▶ TASK TO COMPLETE
Every line from the start of the records through the line with "Home Mixed Events" is to be written out exactly; pictures are not.

▶ DATA FOR PROCESSING

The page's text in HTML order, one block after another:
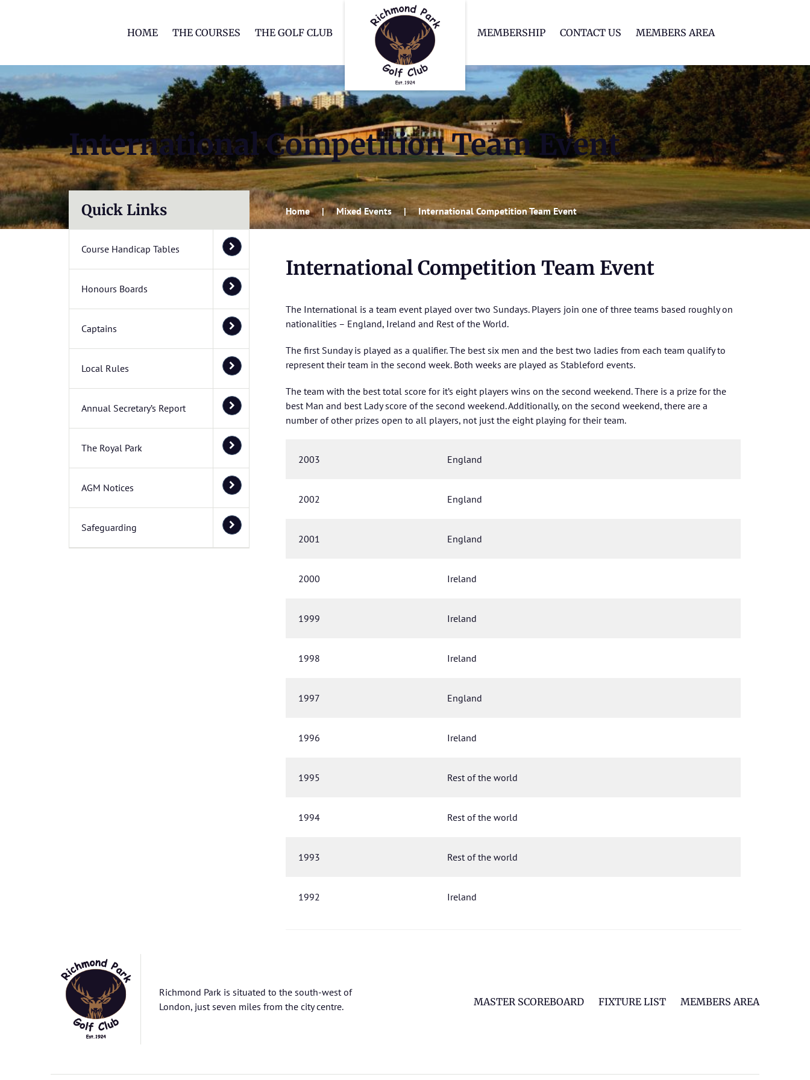
HOME THE COURSES THE GOLF CLUB MEMBERSHIP CONTACT US MEMBERS AREA
International Competition Team Event
Quick Links
Course Handicap Tables
Honours Boards
Captains
Local Rules
Annual Secretary’s Report
The Royal Park
AGM Notices
Safeguarding
Home Mixed Events International Competition Team Event
International Competition Team Event
The International is a team event played over two Sundays. Players join one of three teams based roughly on
nationalities – England, Ireland and Rest of the World.
The first Sunday is played as a qualifier. The best six men and the best two ladies from each team qualify to
represent their team in the second week. Both weeks are played as Stableford events.
The team with the best total score for it’s eight players wins on the second weekend. There is a prize for the
best Man and best Lady score of the second weekend. Additionally, on the second weekend, there are a
number of other prizes open to all players, not just the eight playing for their team.
2003 England
2002 England
2001 England
2000 Ireland
1999 Ireland
1998 Ireland
1997 England
1996 Ireland
1995 Rest of the world
1994 Rest of the world
1993 Rest of the world
1992 Ireland
Richmond Park is situated to the south-west of
London, just seven miles from the city centre.
MASTER SCOREBOARD FIXTURE LIST MEMBERS AREA
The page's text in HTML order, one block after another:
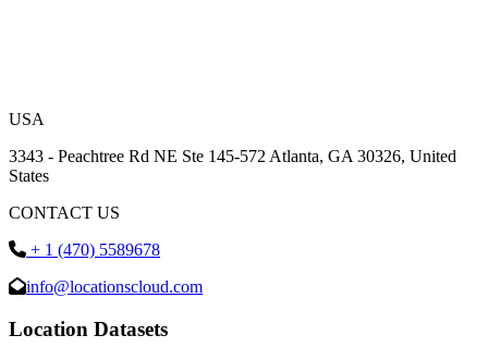
USA
3343 - Peachtree Rd NE Ste 145-572 Atlanta, GA 30326, United
States
CONTACT US
+ 1 (470) 5589678
info@locationscloud.com
Location Datasets
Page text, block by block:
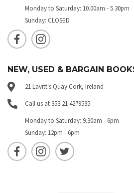
Monday to Saturday: 10.00am - 5.30pm
Sunday: CLOSED
NEW, USED & BARGAIN
21 Lavitt's Quay Cork, Ireland
Call us at 353 21 4279535
Monday to Saturday: 9.30am - 6pm
Sunday: 12pm - 6pm
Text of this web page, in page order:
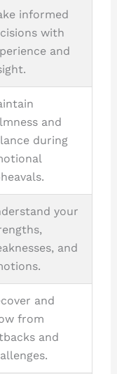
informed
with
and
and
during
your
and
and
from
and
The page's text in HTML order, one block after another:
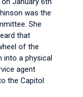
was the
She
that
of the
into a physical
agent
the Capitol
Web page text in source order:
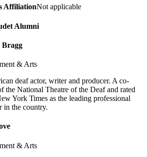
AffiliationNot applicable
Alumni
& Arts
deaf actor, writer and producer. A co-
the National Theatre of the Deaf and rated
York Times as the leading professional
in the country.
& Arts

▶ ANSWER SECTION
The page's text in HTML order, one block after another:
HOME THE COURSES THE GOLF CLUB MEMBERSHIP CONTACT US MEMBERS AREA
International Competition Team Event
Quick Links
Course Handicap Tables
Honours Boards
Captains
Local Rules
Annual Secretary’s Report
The Royal Park
AGM Notices
Safeguarding
Home Mixed Events International Competition Team Event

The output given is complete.